Copy exactly the lines of the material below that fall between the line with "REGENERUM REGENERUJĄCE [41, 170, 148, 178]" and the line with "Информация о событии [4, 61, 137, 75]", both of those lines included; pictures stay out.

(INFORMATION SHOWN):
:::::

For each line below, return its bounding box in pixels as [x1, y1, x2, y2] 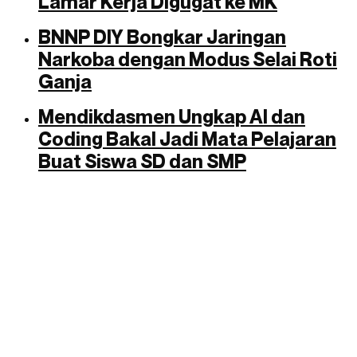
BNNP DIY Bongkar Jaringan [38, 25, 286, 49]
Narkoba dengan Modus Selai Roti [38, 47, 337, 71]
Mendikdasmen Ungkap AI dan [38, 104, 305, 128]
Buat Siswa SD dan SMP [38, 149, 246, 173]
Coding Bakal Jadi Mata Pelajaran [38, 127, 336, 151]
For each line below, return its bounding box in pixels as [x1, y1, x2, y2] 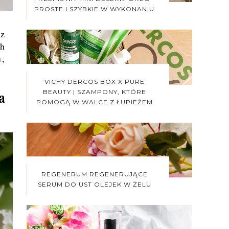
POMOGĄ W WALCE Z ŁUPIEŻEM [36, 98, 153, 106]
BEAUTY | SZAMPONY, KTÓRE [42, 87, 146, 96]
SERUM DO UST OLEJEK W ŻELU [37, 180, 151, 189]
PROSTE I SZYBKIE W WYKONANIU [34, 5, 154, 13]
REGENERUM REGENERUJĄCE [41, 170, 148, 178]
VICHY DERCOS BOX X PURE [44, 77, 145, 85]
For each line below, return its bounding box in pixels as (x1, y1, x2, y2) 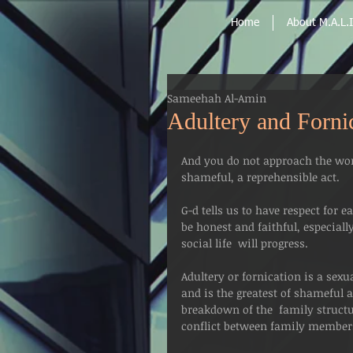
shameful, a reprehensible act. (181, 169, 340, 184)
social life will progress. (181, 236, 308, 251)
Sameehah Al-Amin (167, 91, 266, 106)
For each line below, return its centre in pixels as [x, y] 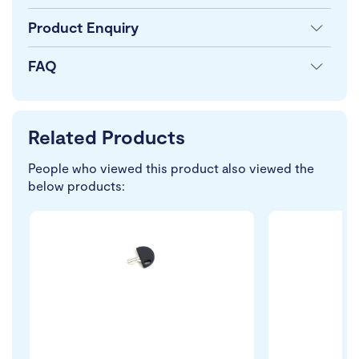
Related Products [107, 137]
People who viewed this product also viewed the [171, 168]
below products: [77, 186]
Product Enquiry [83, 28]
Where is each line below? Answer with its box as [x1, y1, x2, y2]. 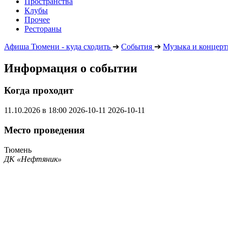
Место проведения [4, 124, 84, 135]
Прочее [24, 15, 50, 24]
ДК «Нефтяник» [4, 154, 62, 163]
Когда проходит [4, 85, 73, 96]
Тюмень [4, 145, 32, 154]
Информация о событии [4, 61, 137, 75]
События [121, 42, 152, 51]
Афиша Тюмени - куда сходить [4, 42, 110, 51]
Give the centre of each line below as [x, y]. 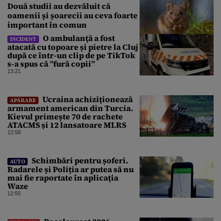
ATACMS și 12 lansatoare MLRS [67, 125]
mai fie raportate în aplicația [63, 177]
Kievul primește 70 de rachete [65, 116]
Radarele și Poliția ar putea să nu [71, 169]
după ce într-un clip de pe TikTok [71, 55]
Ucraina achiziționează [87, 99]
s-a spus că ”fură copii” [51, 63]
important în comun [47, 24]
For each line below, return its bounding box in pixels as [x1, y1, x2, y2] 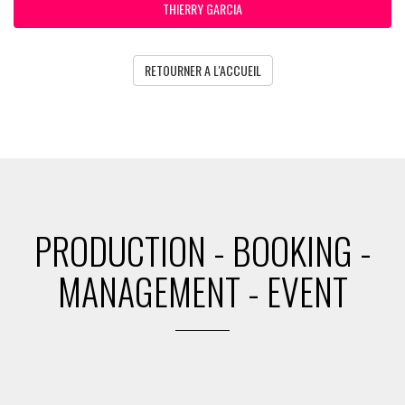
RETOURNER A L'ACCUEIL [144, 61, 261, 80]
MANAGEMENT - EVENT [57, 264, 348, 318]
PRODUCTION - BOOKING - [33, 223, 372, 278]
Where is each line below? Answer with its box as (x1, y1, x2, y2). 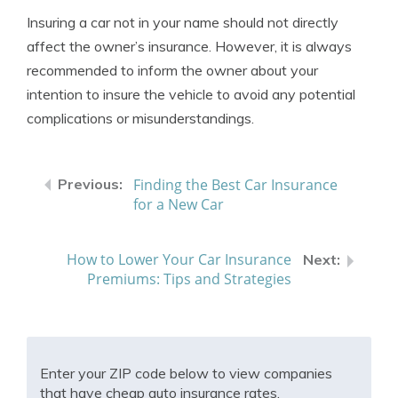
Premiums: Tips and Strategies (87, 269, 291, 289)
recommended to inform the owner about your (27, 61, 318, 79)
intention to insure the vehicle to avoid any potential (27, 85, 355, 103)
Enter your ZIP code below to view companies (40, 364, 332, 382)
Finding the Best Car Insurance (133, 175, 338, 195)
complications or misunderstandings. (27, 109, 254, 127)
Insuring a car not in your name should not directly (27, 13, 338, 31)
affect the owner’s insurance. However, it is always (27, 37, 352, 55)
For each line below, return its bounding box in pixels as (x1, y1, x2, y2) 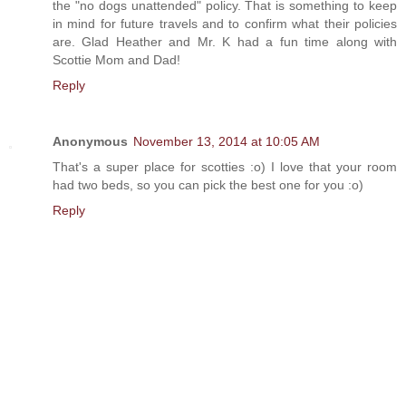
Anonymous (53, 134, 128, 150)
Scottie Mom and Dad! (53, 53, 180, 68)
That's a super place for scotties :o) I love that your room (53, 159, 397, 175)
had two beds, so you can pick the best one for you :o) (53, 178, 363, 193)
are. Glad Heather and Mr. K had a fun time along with (53, 34, 397, 50)
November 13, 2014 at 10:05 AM (133, 134, 320, 150)
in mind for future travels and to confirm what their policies (53, 16, 397, 32)

:::::

(TASK OUTPUT):
REGENERUM REGENERUJĄCE [41, 170, 148, 178]
VICHY DERCOS BOX X PURE [44, 77, 145, 85]
For each line below, return its bounding box in pixels as (x1, y1, x2, y2) 
shameful, a reprehensible act. (181, 169, 340, 184)
social life will progress. (181, 236, 308, 251)
Sameehah Al-Amin (167, 91, 266, 106)
For each line below, return its centre in pixels as [x, y] 
Related Products [107, 137]
People who viewed this product also viewed the [171, 168]
below products: [77, 186]
Product Enquiry [83, 28]
Where is each line below? Answer with its box as [x1, y1, x2, y2]. 
Место проведения [4, 124, 84, 135]
Прочее [24, 15, 50, 24]
ДК «Нефтяник» [4, 154, 62, 163]
Когда проходит [4, 85, 73, 96]
Тюмень [4, 145, 32, 154]
Информация о событии [4, 61, 137, 75]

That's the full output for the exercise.